Farm Progress

Switchgrass harvested for ethanol

December 17, 2008

5 Min Read

Farmers in east Tennessee are harvesting 723 acres of switchgrass this fall which a new cellulosic ethanol plant will turn into ‘grassoline.’

The plant, which is under construction at the Niles Ferry Industrial Park in Vonore, Tenn., 32 miles southeast of Knoxville, is part of the University of Tennessee Biofuels Initiative, a state-sponsored plan whose objective is to advance a biofuels economy in the state.

“Our goal is to go from the farm to the filling station,” said Kelly Tiller, director of external operations, Office of Bioenergy Programs, University of Tennessee. “We want to demonstrate farm production, conversion to ethanol and end use.” Tiller spoke at the West Tennessee Alternative Crop Conference at the Fogelman Executive Conference Center at the University of Memphis.

UT created a for-profit company called Genera Energy to construct and operate the new facility with a private company called DuPont Danisco Cellulosic Ethanol. Ground was broken on the Vonore plant Oct. 14. When completed, the principle product of the biorefinery will be “grassoline,” ethanol fuel derived from plant material such as switchgrass, wood chips and other forest and agricultural biomass. Expected capacity is 250,000 gallons of cellulosic ethanol annually.

“We're doing this in phases,” Tiller said. “Switchgrass was planted on 723 acres in 2008, and we're in the process of harvesting that now. We're going to contract for another 2,000 acres this coming spring, and 3,000 acres for the spring of 2010.”

The acreage is expected to produce more switchgrass than the biorefinery can process, according to Tiller, “but we think this is a good opportunity for farmers to get the biomass growing in advance of there being lots of cellulosic ethanol opportunities.”

Meanwhile the excess switchgrass will be pelletized “for use as green power, for example being co-fired in coal-burning power plants.”

Almost 1.5 million acres of land in Tennessee have been identified as having a good fit for growing a dedicated energy crop “in a sustainable way that does not influence the food, feed, fuel, fiber balance,” Tiller said.

West Tennessee farmer Willie German attended the conference to gauge the potential value of alternative crops to his cotton and grain operation in Somerville, Tenn. “Looking at what has happened to our cotton price recently has us wondering if cotton is going to be a viable option for us. We lost our Step 2 program, and it doesn't look like we can get the price up high enough to grow cotton profitably.

“I farm in an area where there is very little irrigation, so some years, even with good soybean and corn prices, we don't always produce the yield we need to make a profit. We need other options.

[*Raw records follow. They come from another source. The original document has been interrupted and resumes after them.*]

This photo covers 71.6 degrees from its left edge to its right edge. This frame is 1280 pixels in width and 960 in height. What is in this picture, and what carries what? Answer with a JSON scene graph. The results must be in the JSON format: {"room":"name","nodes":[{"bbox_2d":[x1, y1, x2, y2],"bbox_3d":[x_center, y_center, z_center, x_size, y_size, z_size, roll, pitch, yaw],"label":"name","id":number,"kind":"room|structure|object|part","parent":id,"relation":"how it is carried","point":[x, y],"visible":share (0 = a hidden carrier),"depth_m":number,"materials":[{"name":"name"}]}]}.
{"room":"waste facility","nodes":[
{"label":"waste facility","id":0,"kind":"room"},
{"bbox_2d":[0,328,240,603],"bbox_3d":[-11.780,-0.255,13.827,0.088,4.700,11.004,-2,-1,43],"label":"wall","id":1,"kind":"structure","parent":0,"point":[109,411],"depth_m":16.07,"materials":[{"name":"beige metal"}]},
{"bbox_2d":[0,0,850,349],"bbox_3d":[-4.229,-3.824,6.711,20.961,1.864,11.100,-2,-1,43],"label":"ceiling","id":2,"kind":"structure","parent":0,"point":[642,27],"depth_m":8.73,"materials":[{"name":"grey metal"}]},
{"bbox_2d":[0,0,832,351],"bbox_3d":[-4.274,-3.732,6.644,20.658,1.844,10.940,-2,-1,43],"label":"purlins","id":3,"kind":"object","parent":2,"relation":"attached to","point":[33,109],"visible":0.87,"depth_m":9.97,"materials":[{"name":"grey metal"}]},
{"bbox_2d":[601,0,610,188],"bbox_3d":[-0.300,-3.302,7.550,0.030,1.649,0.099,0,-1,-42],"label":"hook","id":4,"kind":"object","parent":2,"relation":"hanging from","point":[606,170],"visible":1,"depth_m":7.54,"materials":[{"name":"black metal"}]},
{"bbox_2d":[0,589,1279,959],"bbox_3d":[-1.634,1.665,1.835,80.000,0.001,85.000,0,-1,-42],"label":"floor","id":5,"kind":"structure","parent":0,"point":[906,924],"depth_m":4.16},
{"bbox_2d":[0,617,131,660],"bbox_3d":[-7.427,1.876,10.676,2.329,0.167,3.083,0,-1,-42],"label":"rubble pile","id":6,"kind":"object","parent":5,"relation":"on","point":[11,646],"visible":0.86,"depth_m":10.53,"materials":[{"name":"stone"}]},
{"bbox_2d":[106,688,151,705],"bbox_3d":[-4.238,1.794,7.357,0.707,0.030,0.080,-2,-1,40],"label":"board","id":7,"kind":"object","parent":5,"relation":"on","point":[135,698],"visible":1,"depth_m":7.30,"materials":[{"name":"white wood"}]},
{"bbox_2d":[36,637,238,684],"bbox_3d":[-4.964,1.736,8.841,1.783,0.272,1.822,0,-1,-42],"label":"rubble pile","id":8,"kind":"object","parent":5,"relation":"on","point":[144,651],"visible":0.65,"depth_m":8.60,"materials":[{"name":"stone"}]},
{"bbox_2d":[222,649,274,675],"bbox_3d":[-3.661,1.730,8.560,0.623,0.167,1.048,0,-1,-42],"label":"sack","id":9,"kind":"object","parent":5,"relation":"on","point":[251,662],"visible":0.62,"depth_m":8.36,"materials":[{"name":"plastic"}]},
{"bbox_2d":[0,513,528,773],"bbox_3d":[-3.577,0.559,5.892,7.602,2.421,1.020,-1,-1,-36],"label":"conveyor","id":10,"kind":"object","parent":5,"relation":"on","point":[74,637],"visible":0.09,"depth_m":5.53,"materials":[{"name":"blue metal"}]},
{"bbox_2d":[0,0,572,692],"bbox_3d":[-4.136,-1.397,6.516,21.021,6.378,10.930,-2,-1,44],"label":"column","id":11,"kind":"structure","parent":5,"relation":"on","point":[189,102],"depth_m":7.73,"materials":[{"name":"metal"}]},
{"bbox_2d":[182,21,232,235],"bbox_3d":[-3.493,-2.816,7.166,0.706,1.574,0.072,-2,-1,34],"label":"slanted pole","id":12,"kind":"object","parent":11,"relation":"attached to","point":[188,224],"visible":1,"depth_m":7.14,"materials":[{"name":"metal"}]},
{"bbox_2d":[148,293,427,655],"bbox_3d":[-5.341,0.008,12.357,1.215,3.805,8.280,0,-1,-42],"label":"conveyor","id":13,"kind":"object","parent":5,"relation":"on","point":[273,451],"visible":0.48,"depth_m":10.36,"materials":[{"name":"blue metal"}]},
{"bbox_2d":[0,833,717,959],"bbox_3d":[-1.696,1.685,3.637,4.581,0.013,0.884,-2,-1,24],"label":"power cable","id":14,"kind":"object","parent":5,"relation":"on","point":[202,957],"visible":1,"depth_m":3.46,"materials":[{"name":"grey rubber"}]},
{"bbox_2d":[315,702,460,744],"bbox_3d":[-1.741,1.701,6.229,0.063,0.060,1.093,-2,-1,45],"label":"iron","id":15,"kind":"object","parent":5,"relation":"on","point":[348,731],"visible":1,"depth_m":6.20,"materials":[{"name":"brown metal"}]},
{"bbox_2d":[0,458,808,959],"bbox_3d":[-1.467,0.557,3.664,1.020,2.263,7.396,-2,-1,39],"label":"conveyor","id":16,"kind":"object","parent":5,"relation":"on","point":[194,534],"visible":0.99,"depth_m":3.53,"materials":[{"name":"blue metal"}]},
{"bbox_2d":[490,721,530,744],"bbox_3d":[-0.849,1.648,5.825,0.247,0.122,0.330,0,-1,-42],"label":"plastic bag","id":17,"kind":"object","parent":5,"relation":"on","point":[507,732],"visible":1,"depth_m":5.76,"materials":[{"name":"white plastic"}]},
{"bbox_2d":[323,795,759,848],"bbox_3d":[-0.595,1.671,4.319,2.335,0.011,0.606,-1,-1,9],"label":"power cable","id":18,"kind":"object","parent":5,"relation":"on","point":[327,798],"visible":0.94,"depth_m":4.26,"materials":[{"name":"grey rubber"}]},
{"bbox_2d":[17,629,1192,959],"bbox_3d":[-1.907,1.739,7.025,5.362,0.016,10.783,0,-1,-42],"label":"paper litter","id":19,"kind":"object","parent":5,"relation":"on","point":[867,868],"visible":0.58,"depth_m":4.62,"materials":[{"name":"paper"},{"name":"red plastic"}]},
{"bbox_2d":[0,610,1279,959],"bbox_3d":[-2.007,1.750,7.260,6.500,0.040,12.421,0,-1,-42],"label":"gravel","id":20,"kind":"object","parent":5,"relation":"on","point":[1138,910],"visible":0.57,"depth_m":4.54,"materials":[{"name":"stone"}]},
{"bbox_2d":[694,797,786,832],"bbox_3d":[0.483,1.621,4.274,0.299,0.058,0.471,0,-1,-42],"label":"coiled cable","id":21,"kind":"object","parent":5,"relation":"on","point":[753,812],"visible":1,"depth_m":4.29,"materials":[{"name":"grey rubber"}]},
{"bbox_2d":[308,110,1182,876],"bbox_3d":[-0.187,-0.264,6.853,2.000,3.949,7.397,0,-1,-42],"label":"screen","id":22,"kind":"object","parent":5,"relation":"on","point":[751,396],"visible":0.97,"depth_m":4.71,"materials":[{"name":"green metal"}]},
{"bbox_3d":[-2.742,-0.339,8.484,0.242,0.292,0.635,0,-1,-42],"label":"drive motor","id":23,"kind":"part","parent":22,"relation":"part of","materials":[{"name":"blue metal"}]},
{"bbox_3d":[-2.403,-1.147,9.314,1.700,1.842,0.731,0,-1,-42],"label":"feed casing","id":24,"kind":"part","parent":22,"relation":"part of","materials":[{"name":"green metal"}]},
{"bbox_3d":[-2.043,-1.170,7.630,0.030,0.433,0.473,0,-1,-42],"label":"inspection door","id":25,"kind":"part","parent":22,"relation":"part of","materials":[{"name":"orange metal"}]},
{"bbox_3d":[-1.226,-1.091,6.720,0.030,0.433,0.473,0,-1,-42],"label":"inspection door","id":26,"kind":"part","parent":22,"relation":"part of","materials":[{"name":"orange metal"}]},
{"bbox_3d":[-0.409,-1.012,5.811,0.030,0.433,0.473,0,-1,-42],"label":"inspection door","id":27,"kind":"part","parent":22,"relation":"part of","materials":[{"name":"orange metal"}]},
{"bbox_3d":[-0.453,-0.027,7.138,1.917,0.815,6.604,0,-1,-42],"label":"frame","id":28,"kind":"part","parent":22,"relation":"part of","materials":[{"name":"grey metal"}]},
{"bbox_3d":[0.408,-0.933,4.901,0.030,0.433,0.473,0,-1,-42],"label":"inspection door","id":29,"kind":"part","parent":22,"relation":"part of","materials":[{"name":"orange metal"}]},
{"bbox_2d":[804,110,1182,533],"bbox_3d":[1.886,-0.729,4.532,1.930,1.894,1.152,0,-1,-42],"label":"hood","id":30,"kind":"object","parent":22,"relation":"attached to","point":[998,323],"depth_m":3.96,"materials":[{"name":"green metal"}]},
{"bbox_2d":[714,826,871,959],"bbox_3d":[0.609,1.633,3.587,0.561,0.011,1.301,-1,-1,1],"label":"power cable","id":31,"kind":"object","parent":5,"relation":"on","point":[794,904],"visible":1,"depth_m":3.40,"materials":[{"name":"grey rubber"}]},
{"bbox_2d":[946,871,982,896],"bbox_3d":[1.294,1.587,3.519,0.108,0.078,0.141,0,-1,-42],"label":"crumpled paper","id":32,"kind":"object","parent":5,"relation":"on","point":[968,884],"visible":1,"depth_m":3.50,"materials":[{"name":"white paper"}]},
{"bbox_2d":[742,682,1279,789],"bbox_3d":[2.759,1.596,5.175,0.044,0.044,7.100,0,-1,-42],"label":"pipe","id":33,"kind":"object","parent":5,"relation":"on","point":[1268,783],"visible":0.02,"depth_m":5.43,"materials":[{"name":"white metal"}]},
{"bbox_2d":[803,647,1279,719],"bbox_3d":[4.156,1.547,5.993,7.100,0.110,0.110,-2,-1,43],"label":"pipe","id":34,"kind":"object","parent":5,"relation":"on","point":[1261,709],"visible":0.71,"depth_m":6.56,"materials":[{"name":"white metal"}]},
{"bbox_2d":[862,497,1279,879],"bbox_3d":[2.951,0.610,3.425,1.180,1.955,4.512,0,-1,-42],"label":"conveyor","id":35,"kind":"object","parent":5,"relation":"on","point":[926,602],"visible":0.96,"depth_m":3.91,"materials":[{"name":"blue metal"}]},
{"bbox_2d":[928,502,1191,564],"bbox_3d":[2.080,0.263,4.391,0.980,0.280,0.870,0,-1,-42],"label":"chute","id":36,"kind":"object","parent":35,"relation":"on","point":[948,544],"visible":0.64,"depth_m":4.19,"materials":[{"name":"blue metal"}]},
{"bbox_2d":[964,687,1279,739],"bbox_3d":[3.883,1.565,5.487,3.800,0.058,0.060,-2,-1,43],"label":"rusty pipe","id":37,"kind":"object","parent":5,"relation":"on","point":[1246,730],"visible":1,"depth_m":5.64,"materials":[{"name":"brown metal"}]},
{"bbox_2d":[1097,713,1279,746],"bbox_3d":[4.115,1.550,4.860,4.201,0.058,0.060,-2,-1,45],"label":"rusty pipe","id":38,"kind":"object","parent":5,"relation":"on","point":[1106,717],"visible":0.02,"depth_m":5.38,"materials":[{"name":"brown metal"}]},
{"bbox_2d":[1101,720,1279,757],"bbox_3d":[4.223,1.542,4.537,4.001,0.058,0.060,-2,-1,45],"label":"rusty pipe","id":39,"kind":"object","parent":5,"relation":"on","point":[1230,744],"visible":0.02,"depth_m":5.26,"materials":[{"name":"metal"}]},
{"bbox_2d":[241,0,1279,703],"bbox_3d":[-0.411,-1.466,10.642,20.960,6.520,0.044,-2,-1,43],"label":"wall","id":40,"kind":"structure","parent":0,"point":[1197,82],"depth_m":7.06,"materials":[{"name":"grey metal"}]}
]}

“I'm here to grasp a little bit of what's coming. It's good to see this much money is being spent to develop an alternative to these fossil fuels. I want to stay on top of it, and when the price they want to offer us to grow some of these crops looks good, I want to be able to put my name in the hat.”

R.D. James, a farmer and cotton ginner from New Madrid, Mo., is already familiar with switchgrass, having grown it in strips for the Conservation Security Program.

James attended the conference “to learn more about where the experts think this is going. Is it just going to be a bubble — farmers put a lot of money into new crops, lose the relationships in the crops they were growing, then three years later, the new crops go away?

“I think what I'm hearing here today is that is not the case. The way the experts see it, switchgrass is going to be a very useful crop.”

The plight of cotton, with its high input costs and low prices relative to grains and soybeans, is another reason why James attended the conference. “We've been in the cotton ginning business since 1937. We've been down before, like the 1970s, but it always seems to come back. But the U.S. cotton industry has lost its spinning mills to China and India and most of the cotton we produce in the United States is exported.

“Our cotton industry has become an afterthought to the world economy. If that continues downward, then I have to figure out some other way to make a living. I don't want to wait until it happens before I do something about it.”

Tiller says the pellet mill and biorefinery are expected to come on line by the end of 2009 in time for the second year of switchgrass harvest. Tiller noted that all of the signed up acreage will be within a 50-mile radius of the biorefinery. All of the farmers sign three-year contracts paying $450 per acre per year, with UT providing seed and technical expertise.

Tiller noted switchgrass harvested in 2008 will be stored, which will present UT with the opportunity to study various storage options for the feedstock. “We need to know what happens to a bale of switchgrass if it sits out in the open for a length of time.”

Some farmers have reported switchgrass yields approaching 5 tons per acre this fall, which is surprising for an establishment year. “But we've had some fields that didn't do as well,” Tiller said.

West Tennessee has the potential to produce nearly 7 million dry tons of switchgrass per year.

The Tennessee legislature approved funding of about $70 million for UTBI in June 2007 to develop the biorefinery project. Tiller says UT hopes to move toward a commercial scale biorefinery by 2012.

The conference was sponsored by the Tennessee Department of Agriculture and Memphis Bioworks Foundation.